WHAT IS EXPECTED
Return every line of the records, exact and in full, until you have returned the line with "As a bit of", and include none of the pictures.

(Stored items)
=-=-=

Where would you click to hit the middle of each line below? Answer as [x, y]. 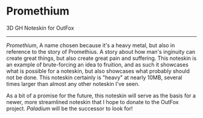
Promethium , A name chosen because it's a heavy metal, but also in [91, 45]
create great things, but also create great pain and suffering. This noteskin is [101, 58]
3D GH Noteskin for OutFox [40, 28]
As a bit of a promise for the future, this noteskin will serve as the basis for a [101, 96]
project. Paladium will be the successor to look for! [69, 108]
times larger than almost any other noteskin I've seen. [73, 84]
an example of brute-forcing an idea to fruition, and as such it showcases [98, 64]
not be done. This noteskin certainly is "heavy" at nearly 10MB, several [94, 77]
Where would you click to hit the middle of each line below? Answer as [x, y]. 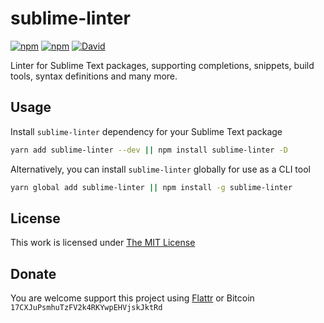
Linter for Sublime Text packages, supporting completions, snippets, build [162, 65]
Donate [33, 273]
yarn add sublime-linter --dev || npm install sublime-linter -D [149, 150]
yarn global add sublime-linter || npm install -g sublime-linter [151, 187]
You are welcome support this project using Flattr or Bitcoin [132, 298]
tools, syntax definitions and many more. [94, 76]
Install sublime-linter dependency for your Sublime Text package [146, 131]
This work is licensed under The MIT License [103, 243]
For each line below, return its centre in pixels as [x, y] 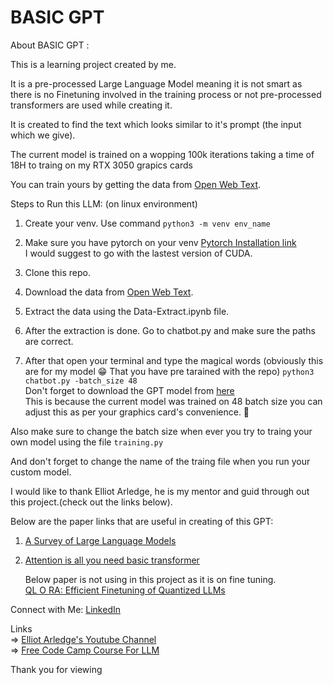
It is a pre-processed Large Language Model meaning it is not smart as [156, 83]
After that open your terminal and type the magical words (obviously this [174, 360]
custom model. [41, 472]
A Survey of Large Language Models [100, 540]
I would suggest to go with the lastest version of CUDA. [138, 253]
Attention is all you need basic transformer [112, 560]
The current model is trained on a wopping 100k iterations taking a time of [162, 154]
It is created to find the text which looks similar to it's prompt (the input [156, 124]
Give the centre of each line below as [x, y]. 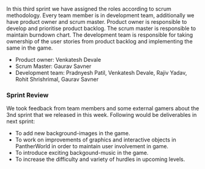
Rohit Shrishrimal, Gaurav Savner [57, 79]
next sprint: [21, 121]
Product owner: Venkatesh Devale [58, 60]
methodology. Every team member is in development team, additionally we [100, 15]
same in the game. [30, 48]
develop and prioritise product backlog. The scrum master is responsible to [101, 28]
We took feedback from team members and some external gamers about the [103, 108]
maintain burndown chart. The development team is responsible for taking [100, 35]
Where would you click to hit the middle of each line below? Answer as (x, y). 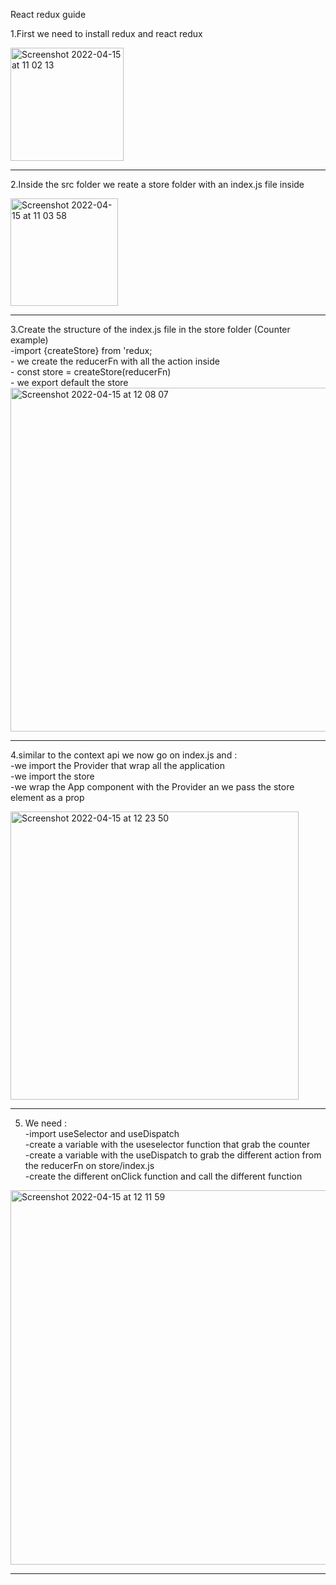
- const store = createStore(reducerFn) (91, 372)
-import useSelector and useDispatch (102, 1133)
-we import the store (52, 776)
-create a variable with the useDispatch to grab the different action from (173, 1155)
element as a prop (47, 797)
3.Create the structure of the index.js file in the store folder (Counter (150, 329)
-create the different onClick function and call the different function (163, 1176)
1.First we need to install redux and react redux (106, 33)
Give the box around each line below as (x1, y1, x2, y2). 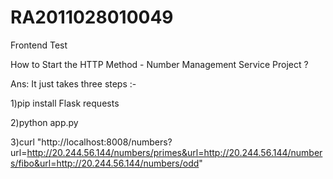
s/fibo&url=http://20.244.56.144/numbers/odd (10, 157, 200, 169)
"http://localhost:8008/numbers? (36, 136, 173, 148)
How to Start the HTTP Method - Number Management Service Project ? (10, 58, 309, 70)
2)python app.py (10, 116, 79, 128)
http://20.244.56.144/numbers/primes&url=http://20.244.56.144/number (26, 146, 323, 158)
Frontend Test (10, 39, 68, 51)
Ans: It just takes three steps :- (10, 77, 137, 90)
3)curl (10, 136, 35, 148)
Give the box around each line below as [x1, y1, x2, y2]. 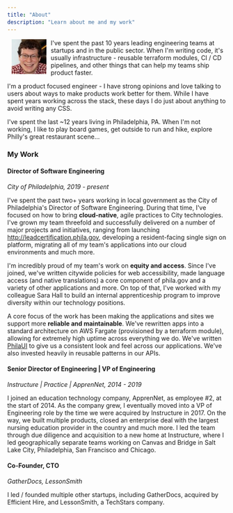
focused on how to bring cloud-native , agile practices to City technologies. [7, 210, 224, 219]
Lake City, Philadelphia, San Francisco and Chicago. [7, 445, 156, 454]
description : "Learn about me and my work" [7, 18, 136, 26]
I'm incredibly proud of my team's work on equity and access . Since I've [7, 261, 216, 270]
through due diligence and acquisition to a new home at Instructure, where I [7, 431, 225, 439]
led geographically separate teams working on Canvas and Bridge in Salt [7, 438, 216, 446]
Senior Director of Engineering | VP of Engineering [7, 365, 156, 373]
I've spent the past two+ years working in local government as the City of [7, 196, 218, 204]
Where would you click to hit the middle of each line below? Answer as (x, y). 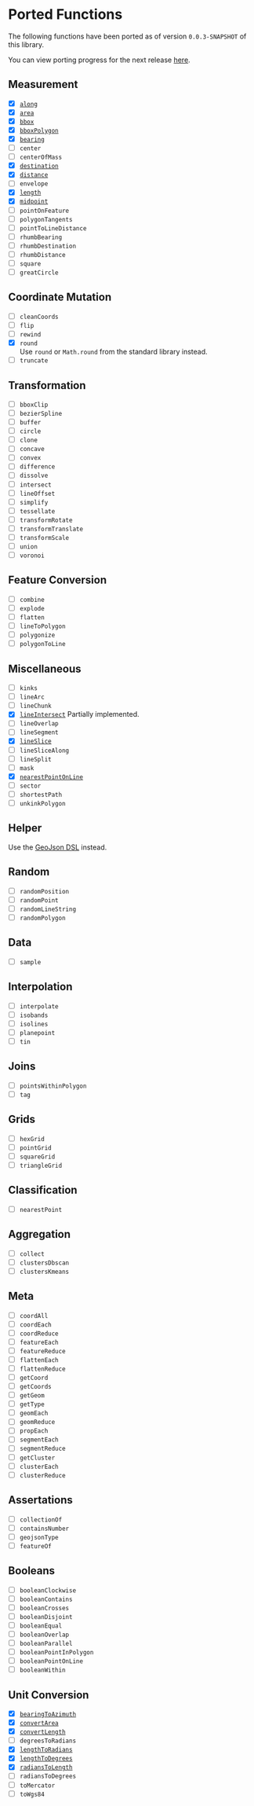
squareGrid (37, 1157)
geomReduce (37, 1422)
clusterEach (39, 1466)
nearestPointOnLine (51, 777)
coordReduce (39, 1334)
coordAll (34, 1316)
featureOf (36, 1546)
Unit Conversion (49, 1695)
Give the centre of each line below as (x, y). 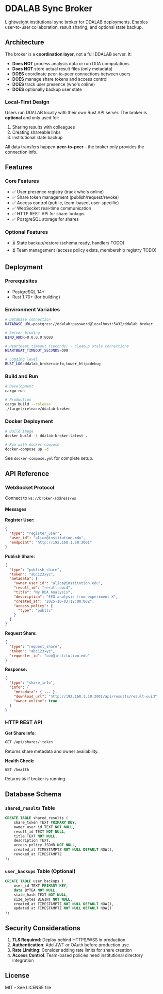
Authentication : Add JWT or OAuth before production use (70, 945)
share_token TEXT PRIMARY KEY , (45, 822)
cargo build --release (28, 404)
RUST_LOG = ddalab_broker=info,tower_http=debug (53, 364)
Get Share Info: (21, 733)
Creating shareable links (36, 132)
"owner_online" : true (35, 701)
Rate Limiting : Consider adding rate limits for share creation (72, 950)
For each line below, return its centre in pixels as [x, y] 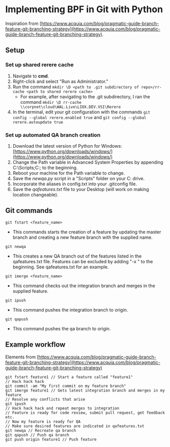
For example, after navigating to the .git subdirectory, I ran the [85, 96]
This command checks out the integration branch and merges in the [84, 286]
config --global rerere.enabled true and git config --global [79, 117]
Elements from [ [22, 357]
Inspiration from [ [23, 23]
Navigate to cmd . [31, 76]
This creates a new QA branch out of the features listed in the [77, 256]
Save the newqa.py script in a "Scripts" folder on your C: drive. [79, 178]

=-=-=

TASK ANSWER
Where would you click to hit the middle of each line below? Answer as [x, y]. 
Promethium , A name chosen because it's a heavy metal, but also in [91, 45]
create great things, but also create great pain and suffering. This noteskin is [101, 58]
3D GH Noteskin for OutFox [40, 28]
As a bit of a promise for the future, this noteskin will serve as the basis for a [101, 96]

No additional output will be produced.